Published Online:https://doi.org/10.1176/appi.pn.2019.9b6

Abstract

The core feature of the suicide crisis syndrome is a feeling of “frantic hopelessness” or entrapment, an urgency to escape or avoid an unbearable life situation when escape is perceived as impossible.

A middle-aged woman, the sole provider for her daughter, is in the middle of divorce proceedings. Meanwhile, she is being hounded at work by a supervisor who has threatened to fire her. Embarrassed by her situation, she falls out of touch with friends. Worried that losing her job would mean losing custody of her child, she rarely sleeps. She ruminates uncontrollably about her predicament and feels cornered.

One afternoon she leaves work early to pick up her daughter from school. Rushing back to work, she crosses a busy street and sees a van approaching; rather than hurry out of the way, she freezes. The van brakes but strikes the woman.

Later, she tells her physician: I wanted to commit suicide; otherwise, I would have moved out of the way.

The vignette captures an essential feature of many suicides: the precipitous nature of a decision to die—a decision that may be made only in the minutes or hours before an attempt—and the almost complete lack of “suicidal ideation” until a crisis reaches its most acute phase.

Photo: Igor Galynker, M.D., Ph.D.

“The suicide crisis syndrome diagnosis empowers clinical judgment and frees clinicians from reliance on patient self-report.” —Igor Galynker, M.D., Ph.D.

Igor Galynker, M.D., Ph.D., said the woman in the vignette had all the symptoms of suicide crisis syndrome, a diagnosis he has proposed for inclusion in DSM to capture the acute state of mind in the period preceding a suicide attempt.

“She felt trapped at work,” he told Psychiatric News. “The boss was sadistic to her in the middle of divorce proceedings in which she feared she would lose custody of her daughter.
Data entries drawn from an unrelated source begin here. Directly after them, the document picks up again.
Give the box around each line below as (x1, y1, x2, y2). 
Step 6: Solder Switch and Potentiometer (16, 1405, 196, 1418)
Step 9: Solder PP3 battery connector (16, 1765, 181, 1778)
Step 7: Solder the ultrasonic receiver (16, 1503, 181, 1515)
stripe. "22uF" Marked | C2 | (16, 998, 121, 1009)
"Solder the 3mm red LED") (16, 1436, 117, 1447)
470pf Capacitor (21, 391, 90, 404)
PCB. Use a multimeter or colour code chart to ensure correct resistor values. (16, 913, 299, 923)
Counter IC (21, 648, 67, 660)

She was in extreme emotional pain and did not believe she could escape the situation.

“The core feature of the SCS [suicide crisis syndrome] is this persistent and desperate feeling of frantic hopelessness or entrapment, an urgency to escape or avoid an unbearable life situation when escape is perceived as impossible,” he said.
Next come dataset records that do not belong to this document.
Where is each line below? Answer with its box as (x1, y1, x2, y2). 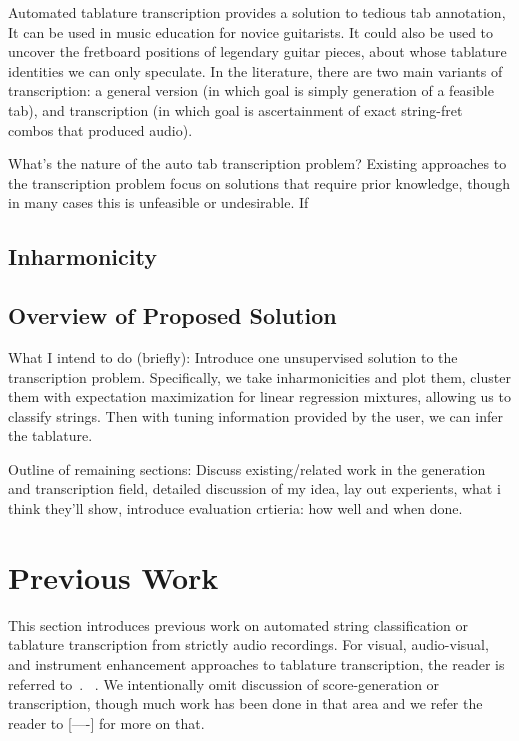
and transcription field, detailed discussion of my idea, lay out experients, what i (8, 478, 501, 499)
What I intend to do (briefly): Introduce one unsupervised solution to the (8, 346, 458, 367)
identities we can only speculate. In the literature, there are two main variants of (8, 60, 503, 81)
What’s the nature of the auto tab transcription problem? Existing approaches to (8, 153, 507, 174)
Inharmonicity (8, 241, 157, 272)
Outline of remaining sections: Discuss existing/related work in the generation (8, 458, 486, 479)
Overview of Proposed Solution (8, 300, 337, 331)
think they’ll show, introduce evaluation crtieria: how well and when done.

Of the features of SCS, it is this perception of entrapment and emotional pain that may be most ripe for clinical intervention. “Entrapment and emotional pain may have a more direct association with suicidal intent than the other components of the SCS, which are mediated by the former,” Galynker said. “This suggests entrapment and emotional pain may represent key symptomatic targets for intervention in acutely suicidal individuals.”

Typical situations that may provoke SCS include terminal illness, a humiliating failure at work, or rejection by a romantic partner, according to Galynker. Crucially, suicidal ideation may or may not be present until moments before an attempt to die.

Because of the possible absence of suicidal ideation—other than in the most immediate moments before a suicide—health care professionals must rely on other features that identify the individual in crisis. In addition to the key feature of “frantic hopelessness or entrapment,” these include the following:

  • Loss of cognitive control: Intense and persistent ruminations about one’s own distress and the life events that brought it on; inability to deviate from a repetitive negative pattern of thought (cognitive rigidity), and repeated unsuccessful attempts to suppress negative or disturbing thoughts. This may be experienced somatically as a pain or pressure in the head from loss of control of one’s negative thoughts, impairing the ability to process information or make a decision.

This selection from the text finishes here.